Friday

Maybe it will be time (soon?) for us to review past times of rebellion and revolutionary disturbance...

Now you have touched the women
You have struck a rock
You have dislodged a boulder
You will be crushed!

Expand the post +/-



NOW YOU HAVE TOUCHED THE WOMEN (1)
African Women`s Resistance to the Pass Laws in South Africa 1950-1960

by Elizabeth S. Schmidt

Introduction

The decade of the 1950s was a decade of turmoil in South Africa. In the urban areas, a strong alliance was being forged between racially oppressed groups and sympathetic whites. As a united front against apartheid, the non-racial Congress Alliance, (2) formed from previously organised racially-based and worker groups, defied unjust laws and conducted campaigns against forced removals under the Group Areas Act and against inferior "Bantu" education for African children. The alliance organised bus boycotts, stay-at-homes, and rent strikes in the African townships. Perhaps the most significant Congress campaign of the decade was the campaign against the pass laws, and in particular, the extension of reference books to African women. No other campaign was carried out on such a massive scale or was sustained over as many years. No other campaign struck at the very root of the apartheid system.

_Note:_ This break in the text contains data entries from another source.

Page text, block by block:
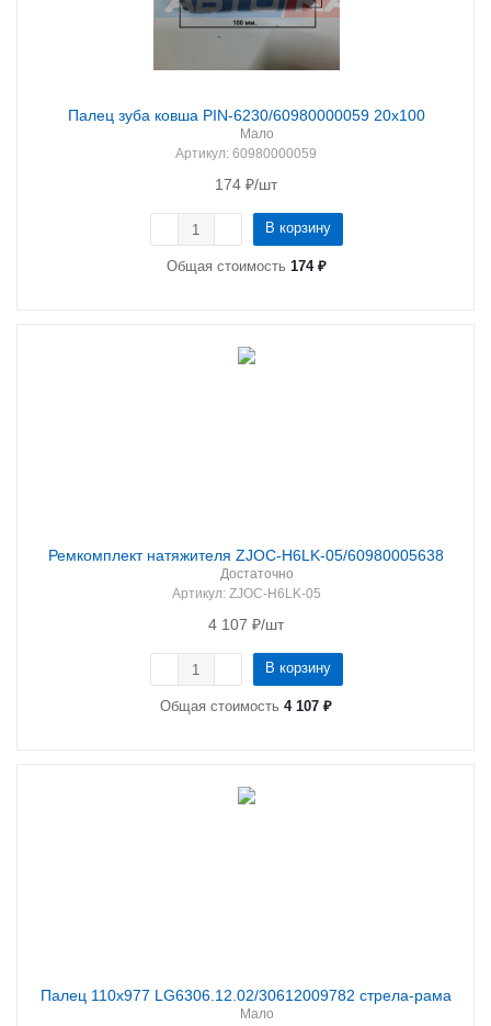
Палец зуба ковша PIN-6230/60980000059 20х100
Мало
Артикул: 60980000059
174 ₽/шт
В корзину
Общая стоимость 174 ₽
Ремкомплект натяжителя ZJOC-H6LK-05/60980005638
Достаточно
Артикул: ZJOC-H6LK-05
4 107 ₽/шт
В корзину
Общая стоимость 4 107 ₽
Палец 110х977 LG6306.12.02/30612009782 стрела-рама
Мало
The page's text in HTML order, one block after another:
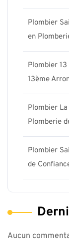
Plombier
en
Plombier
13ème
Plombier
Plomberie
Plombier
de
Aucun
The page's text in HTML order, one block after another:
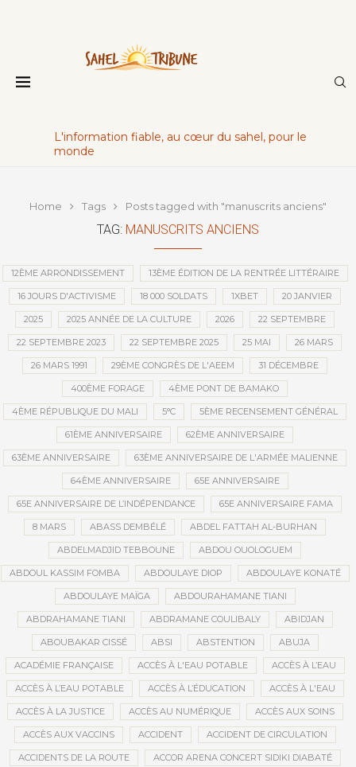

Protest against the pass laws was not an innovation of the 1950s. The African National Congress (ANC) had been organising opposition to the legislation since its founding in 1912. The significance of the campaigns of the 1950s lay in the adoption of new strategies for bringing about fundamental change. For the first time, anti-pass protesters employed techniques of mass action, strikes, boycotts, and civil disobedience on a wide scale, abandoning the appeals, petitions and deputations that had characterised ANC protests for more than forty years. Efforts at gentle suasion and pleas for patient waiting were cast aside as remnants of a bygone era. The degree of popular involvement in the anti-pass actions and the level of spontaneous activity in the rural areas was unparallelled in any other period of South African history. Finally, in the 1950s, the primary catalysts of the anti-pass protests were not the traditional male leaders, but thousands of African women, many of whom had never before been involved in political protests or demonstrations.

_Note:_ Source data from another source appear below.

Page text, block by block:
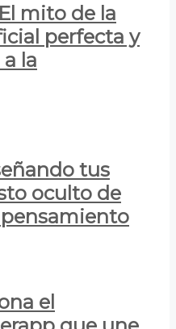
mito de la
perfecta y
la
tus
oculto de
el
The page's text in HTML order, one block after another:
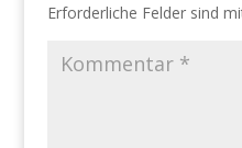
Erforderliche Felder sind
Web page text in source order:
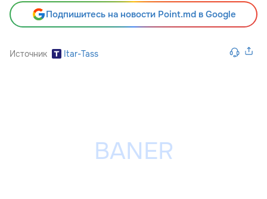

In the urban areas, the women`s campaigns were primarily organised by the ANC Women`s League and the nonracial Federation of South African Women. In the rural areas, resistance was largely spontaneous. Although the Government charged that the unrest was due to the work of "outside agitators", the rural women were, for the most part, acting on their own initiative and according to their own understanding of how the extension of the pass laws could affect their lives. While women who worked in the urban areas brought home new tactics, insights and information when they returned to the reserves, they were contributing to a momentum that had gathered on its own.

The militancy of the women, their level of organisation in the urban areas, and the ease with which they discarded their expected subordinate role came as a shock to many of the men and even to some of the women. Although women were deeply involved in all of the Congress campaigns of the 1950s, the leadership of the Congress organisations was dominated almost exclusively by men. (3)

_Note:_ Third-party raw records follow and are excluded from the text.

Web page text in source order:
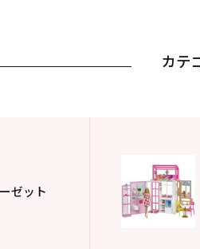
カテ
ゼット
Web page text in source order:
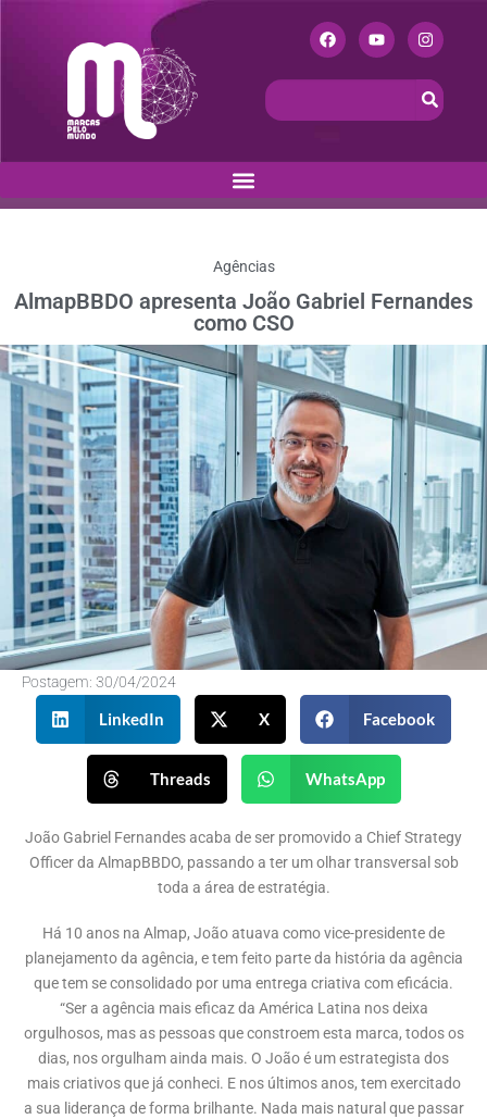
Agências
AlmapBBDO apresenta João Gabriel Fernandes
como CSO
Postagem: 30/04/2024
LinkedIn X Facebook
Threads WhatsApp
João Gabriel Fernandes acaba de ser promovido a Chief Strategy
Officer da AlmapBBDO, passando a ter um olhar transversal sob
toda a área de estratégia.
Há 10 anos na Almap, João atuava como vice-presidente de
planejamento da agência, e tem feito parte da história da agência
que tem se consolidado por uma entrega criativa com eficácia.
“Ser a agência mais eficaz da América Latina nos deixa
orgulhosos, mas as pessoas que constroem esta marca, todos os
dias, nos orgulham ainda mais. O João é um estrategista dos
mais criativos que já conheci. E nos últimos anos, tem exercitado
a sua liderança de forma brilhante. Nada mais natural que passar

As the women`s campaigns gathered strength, the ANC National Executive Committee pointedly acknowledged the role of women in the liberation struggle. It was obvious, from the wording of its statements, that the importance of women to the struggle had not previously been assumed. In its report to the Annual Conference of December 17-18, 1955, the ANC National Executive Committee remarked that the ANC Women`s League, which was formed in part to "take up special problems and issues affecting women", was not "just an auxiliary to the African National Congress, and we know that we cannot win liberation or build a strong movement without the participation of the women..." (4)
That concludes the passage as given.